固まっている私に何かを察したのか、主任が驚いたように目を見開く。

「もしかして、こういうキスは初めて?」

うう、改めて指摘されると恥ずかしい……。でも、事実は事実だから仕方がない。

見栄を張りたいところだけど、絶対バレるから素直にそれを認めて頷く。

そうすれば、ならやめようかと言ってくれるんじゃないかなと思ったのだ。なのに主任は、私の予想に反してなんだかとても楽しそうに口の端を上げた。

「そう。じゃあ、これも練習しようね」

「え!? い! ……んむっ」

いいよ、という反論の言葉は、主任の唇に飲み込まれた。再び口の中に入ってきた彼の舌に、私の舌はあっけなく捕まった。

「力抜いて。その方が気持ちいいよ? 息は鼻でする。後は、こうやって角度を変えた時にね」

なるほど……って、こんな実践練習いらないんだけど!

だけど、こういうキスって、もっと気持ち悪いのかと思ってたけど。言われた通りに力を抜いてみると、気持ちいい……かも。主任のキスに溺れそうだ。
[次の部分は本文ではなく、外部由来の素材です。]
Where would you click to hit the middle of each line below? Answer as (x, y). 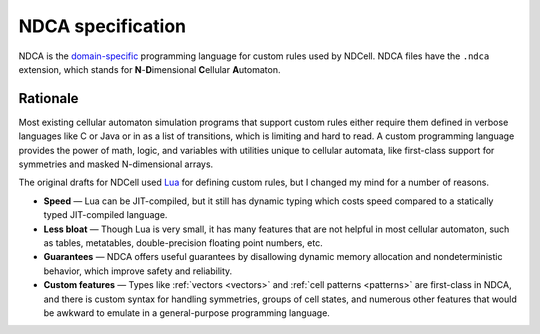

唇を離して私を見下ろした主任が、甘い笑みを浮かべた。初めて見るその表情に、胸の奥が疼く。

「明日、楽しみだな」

そのまま私の頰に、自分の自分の頰をすり寄せた主任が耳元で囁く。

「こんなにかわいい沙奈を育てたおじいちゃんに会うのが楽しみだ。きっと、とても素晴らしい人なんだろうね。寝ようか。打ち合わせの続きは、明日車の中でしよう」

もう一度唇にキスをした主任が、当然のように私を引き寄せる。ポン、ポンと子どもを寝かしつけるように優しく叩かれて、自然と目を閉じた。

少し速い、主任の心臓の音が、私の心臓の音と混ざり合う。なぜだかそれが、とても心地が良い。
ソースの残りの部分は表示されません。